The poller runs every 500ms. It reads unpublished messages, publishes them to Redis, and marks them as published. If publishing fails, the message stays in the outbox and gets retried on the next poll.

This means events might be delivered more than once - the publish could succeed but the “mark as published” commit could fail. That’s fine, because the handlers are idempotent. Processing the same event twice produces the same result.

Why this matters for sagas #

A lost event in a saga isn’t just a missed notification - it’s a permanently stuck transaction. The orchestrator will wait forever for a reply that never comes. No timeout will save you cleanly, because you don’t know whether the service processed the request and failed to publish, or never received it at all.

The outbox pattern makes event publishing as reliable as the database itself. If the data was written, the event will eventually be published.


Seeing It Live #

All of this is running in the companion repository. Five services, Redis pub/sub, Postgres, and a real-time dashboard that shows saga state transitions as they happen.

make up && make seed
open http://dashboard.localhost

The seed script fires seven bookings - some configured to succeed, others to fail at different stages. The dashboard connects to an SSE stream from the booking service and renders each saga’s progress through its steps.

Set PAYMENT_FAIL_RATE=0.5 in your .env and watch roughly half of all bookings trigger compensation cascades. Set it to 1.0 and every booking fails at payment - you’ll see ReleaseSeats fire for each one.

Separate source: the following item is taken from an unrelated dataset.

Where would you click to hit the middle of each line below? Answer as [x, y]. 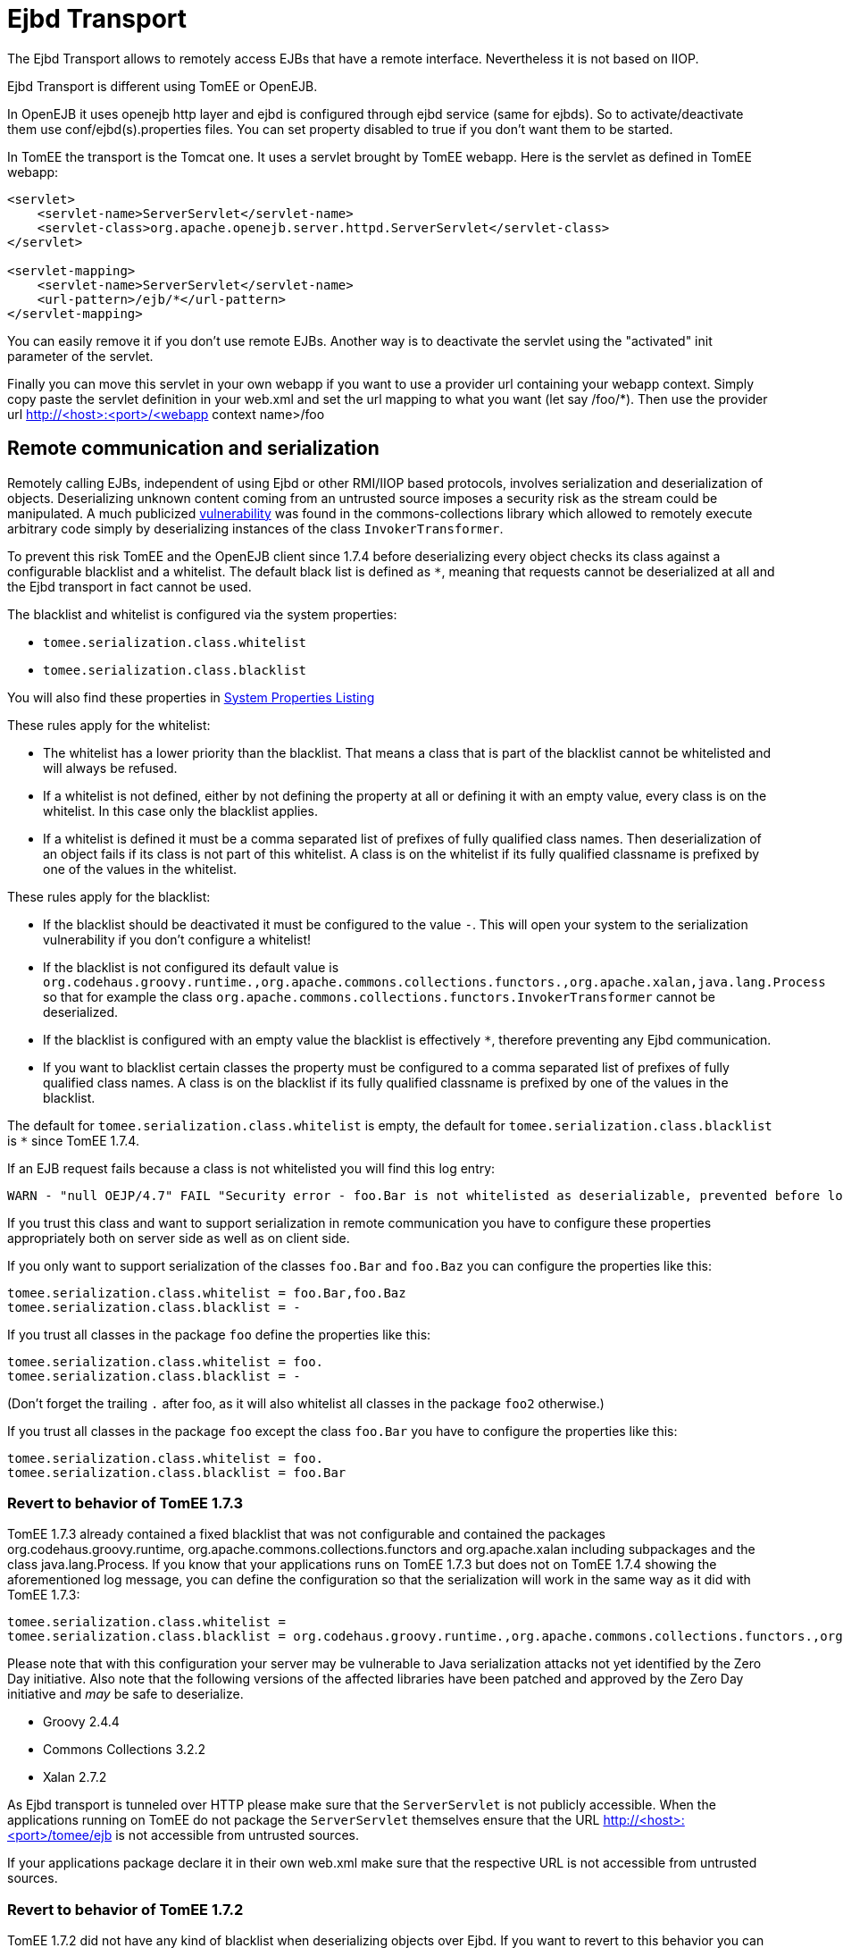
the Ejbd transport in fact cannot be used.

The dashboard isn’t the point of this project, but it makes the pattern tangible in a way that logs and database queries never will. Watching a saga roll back in real time - step by step, in reverse order, with visible delays between compensations - builds intuition that reading about the pattern never quite delivers.


What This Doesn’t Do #

This is a learning resource, not a production blueprint. Some deliberate shortcuts:

  • No dead-letter queue. If a handler throws repeatedly, the event is lost. Production systems need a DLQ and alerting.
  • Redis pub/sub has no persistence. If a subscriber is down when an event fires, that event is gone. Production: Redis Streams or Kafka.
  • No timeouts. A stuck saga stays stuck. Production systems need saga deadlines and escalation.
  • No structured logging, no auth, no proper service isolation. Services query each other’s schemas directly instead of staying truly independent.

If you borrow patterns from this project, treat each of these as a known gap to close before shipping.

The core ideas - state machine orchestration, reverse-order compensation, transactional outbox - those transfer directly. The infrastructure around them is where production engineering begins.

Sagas don’t eliminate failure. They make failure a first-class part of the design. That shift matters more than the code.